If the Supreme Court agrees that California’s regulation appropriates an easement from farm owners, then the implications are profound

At least in marginal cases, the line between an easement and a license can be blurry. As one California appeals court judge complained in a 1994 opinion, commercial land use arrangements often involve such complicated terms that “it is increasingly difficult and correspondingly irrelevant to attempt to pigeonhole these relationships as ‘leases,’ ‘easements,’ ‘licenses,’ ‘profits,’ or some other obscure interest in land devised by the common law in far simpler times.”

But, to the extent that the Supreme Court is uncertain whether to classify the rights granted to unions by California’s regulation as a “license” (and therefore as more permissible under the Constitution) or an “easement” (and therefore subject to the Takings Clause’s restrictions), there are profound practical reasons to prefer the former option.

The state’s brief in Cedar Point spends several pages explaining just how many laws could become invalid if the government cannot require landowners to allow unwanted persons onto their property.

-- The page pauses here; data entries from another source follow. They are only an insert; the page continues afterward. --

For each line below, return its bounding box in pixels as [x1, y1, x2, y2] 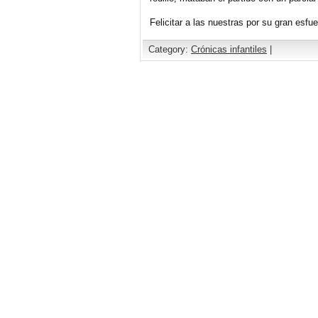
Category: [148, 44, 191, 55]
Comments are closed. [147, 82, 240, 94]
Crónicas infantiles [191, 44, 267, 55]
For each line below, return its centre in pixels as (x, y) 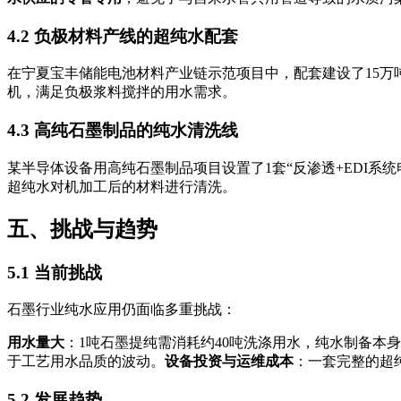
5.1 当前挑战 (55, 272)
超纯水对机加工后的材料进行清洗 (115, 186)
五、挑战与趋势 (82, 229)
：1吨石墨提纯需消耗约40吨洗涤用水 (183, 343)
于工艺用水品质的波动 (79, 362)
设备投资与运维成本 (229, 362)
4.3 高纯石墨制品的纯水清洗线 (123, 131)
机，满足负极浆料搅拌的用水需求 (115, 92)
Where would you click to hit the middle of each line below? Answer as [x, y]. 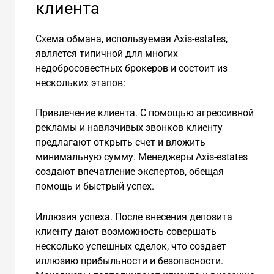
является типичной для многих [106, 53]
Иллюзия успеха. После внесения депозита [134, 217]
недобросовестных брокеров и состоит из [131, 68]
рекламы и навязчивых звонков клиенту [129, 128]
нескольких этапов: [80, 83]
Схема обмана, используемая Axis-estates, [131, 39]
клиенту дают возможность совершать [126, 231]
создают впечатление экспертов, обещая [129, 172]
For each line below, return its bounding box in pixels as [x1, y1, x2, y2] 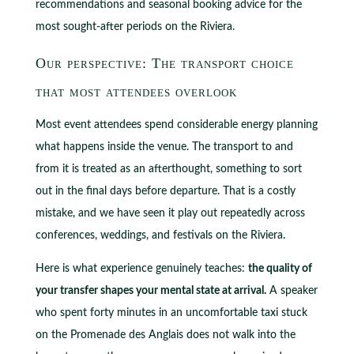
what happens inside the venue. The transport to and [35, 141, 293, 153]
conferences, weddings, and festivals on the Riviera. [35, 229, 285, 241]
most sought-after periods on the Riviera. [35, 21, 235, 32]
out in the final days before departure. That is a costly [35, 185, 296, 197]
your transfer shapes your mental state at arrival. [35, 284, 266, 296]
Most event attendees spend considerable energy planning [35, 119, 318, 130]
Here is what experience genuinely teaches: [35, 262, 248, 274]
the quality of [247, 262, 312, 274]
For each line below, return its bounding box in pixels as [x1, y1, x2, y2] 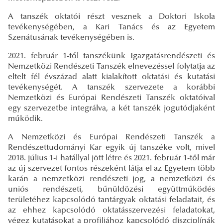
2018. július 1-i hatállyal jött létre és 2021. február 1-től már [8, 154, 215, 162]
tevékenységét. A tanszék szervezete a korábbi [8, 83, 215, 92]
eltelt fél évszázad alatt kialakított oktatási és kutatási [8, 73, 215, 81]
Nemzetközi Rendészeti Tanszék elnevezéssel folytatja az [8, 62, 215, 71]
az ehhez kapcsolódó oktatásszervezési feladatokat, [8, 206, 215, 215]
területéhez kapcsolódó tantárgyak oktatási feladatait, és [8, 196, 215, 204]
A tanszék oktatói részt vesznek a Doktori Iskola [8, 12, 215, 21]
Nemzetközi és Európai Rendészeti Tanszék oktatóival [8, 94, 215, 102]
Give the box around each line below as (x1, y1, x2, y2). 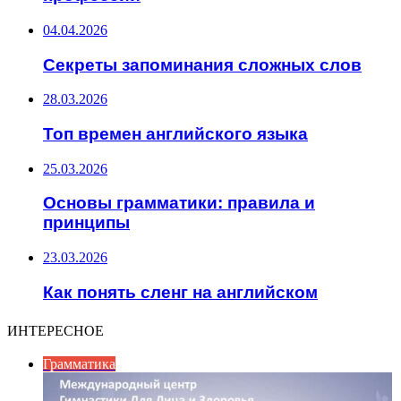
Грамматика (43, 355, 115, 371)
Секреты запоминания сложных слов (43, 55, 362, 74)
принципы (43, 213, 130, 233)
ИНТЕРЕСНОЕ (7, 320, 104, 341)
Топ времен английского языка (43, 124, 308, 144)
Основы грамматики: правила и (43, 193, 315, 213)
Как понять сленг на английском (43, 282, 318, 302)
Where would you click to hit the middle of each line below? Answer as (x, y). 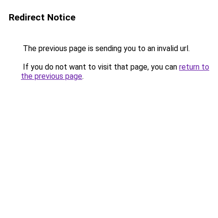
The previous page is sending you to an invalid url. (105, 48)
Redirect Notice (42, 17)
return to (194, 67)
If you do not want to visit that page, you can (100, 67)
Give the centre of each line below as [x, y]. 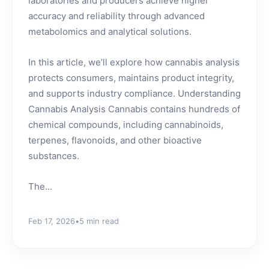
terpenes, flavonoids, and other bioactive [115, 140]
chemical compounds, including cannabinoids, [126, 125]
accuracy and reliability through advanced [116, 16]
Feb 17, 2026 [52, 221]
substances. [54, 156]
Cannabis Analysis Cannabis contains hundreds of [134, 109]
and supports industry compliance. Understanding [134, 93]
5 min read [99, 221]
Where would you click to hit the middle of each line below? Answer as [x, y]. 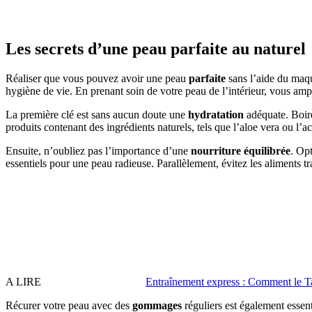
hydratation [216, 114]
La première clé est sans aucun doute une [97, 114]
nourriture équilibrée [241, 150]
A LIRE [23, 281]
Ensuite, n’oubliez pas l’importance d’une [98, 150]
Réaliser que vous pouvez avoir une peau [97, 78]
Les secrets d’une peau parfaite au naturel [156, 48]
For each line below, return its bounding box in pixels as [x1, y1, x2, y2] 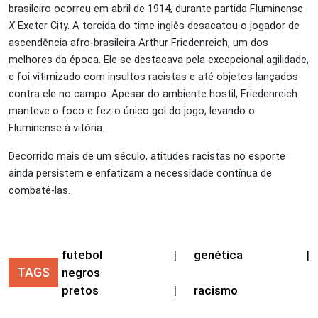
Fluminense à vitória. [9, 121, 104, 134]
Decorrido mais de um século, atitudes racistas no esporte [9, 149, 285, 163]
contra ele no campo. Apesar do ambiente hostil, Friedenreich [9, 87, 297, 100]
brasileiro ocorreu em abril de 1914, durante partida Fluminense [9, 1, 303, 15]
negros [61, 265, 100, 280]
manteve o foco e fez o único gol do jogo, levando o [9, 104, 255, 117]
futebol [61, 247, 102, 262]
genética [194, 247, 243, 262]
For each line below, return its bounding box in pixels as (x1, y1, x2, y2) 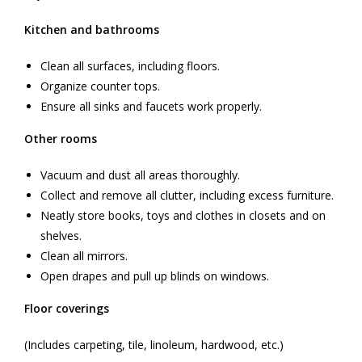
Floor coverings (24, 300, 109, 316)
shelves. (40, 227, 82, 243)
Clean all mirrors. (40, 247, 128, 263)
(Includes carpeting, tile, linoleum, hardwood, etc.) (24, 336, 284, 352)
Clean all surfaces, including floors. (40, 57, 220, 74)
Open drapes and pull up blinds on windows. (40, 267, 269, 284)
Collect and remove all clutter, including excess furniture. (40, 187, 334, 203)
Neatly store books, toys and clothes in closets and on (40, 207, 326, 223)

“The categorical rules proposed by petitioners and their amici would also imperil a wide variety of health- and safety-inspection regimes,” the state’s legal team writes. “These include, among many others, food and drug inspections, occupational safety and health inspections, and home visits by social workers,” as well as a federal law providing that “underground mines must be inspected ‘at least four times a year.’”

States also frequently enact laws allowing non-governmental workers to enter onto private land. “Many States authorize utility companies and similar entities to enter private property, even absent the owner’s consent, for surveys, repairs, connections, and similar purposes,” the state’s brief explains.

And, in what is likely a bid to secure the votes of conservative justices who support strict enforcement of immigration laws, California argues that the rule proposed by the Cedar Point plaintiffs could prevent law enforcement from arresting many undocumented immigrants.

Although longstanding legal principles permit “entries onto private property to make arrests or enforce criminal laws,” these principles “do not appear to apply to entries by Border Patrol agents to enforce noncriminal immigration laws, or by other government officials to enforce other civil laws.”

US laws permitting unwanted persons to enter a property owner’s land, moreover, stretch back to the early days of the American Republic. Indeed, a Massachusetts law from the 1640s, when the state was still a British colony, provided that “‘any man … may pass and repass on foot through any man’s propriety’ in order to access ‘great ponds’ for the purpose of fishing or fowling, so long as the entry did not damage the property.”

The strict limits on governmental regulation of property rights proposed by the Cedar Point plaintiffs, in other words, are quite novel. And those limits could invalidate countless state and federal laws, preventing health inspectors from investigating potentially unsafe businesses, and preventing workplace inspectors from investigating dangerous factories and other worksites.

The Roberts Court, which now has a 6-3 Republican majority, is often very hostile toward the rights of unions — even when those rights are clearly established by existing law. In Janus v. AFSCME (2018), for example, the Supreme Court overruled a 41-year-old decision permitting unions to collect certain fees from non-members who benefit from the union’s services.

But, to rule against the unions in Cedar Point, the Supreme Court wouldn’t simply need to undermine many years of decisions benefiting unions. Such a decision could profoundly rework the balance of power between landowners and the government, undercutting huge swaths of state and federal law in the process.

A justice who may be inclined to spite the United Farm Workers in Cedar Point, in other words, needs to ask themselves if they also feel safe eating out at a restaurant that is closed to health inspectors.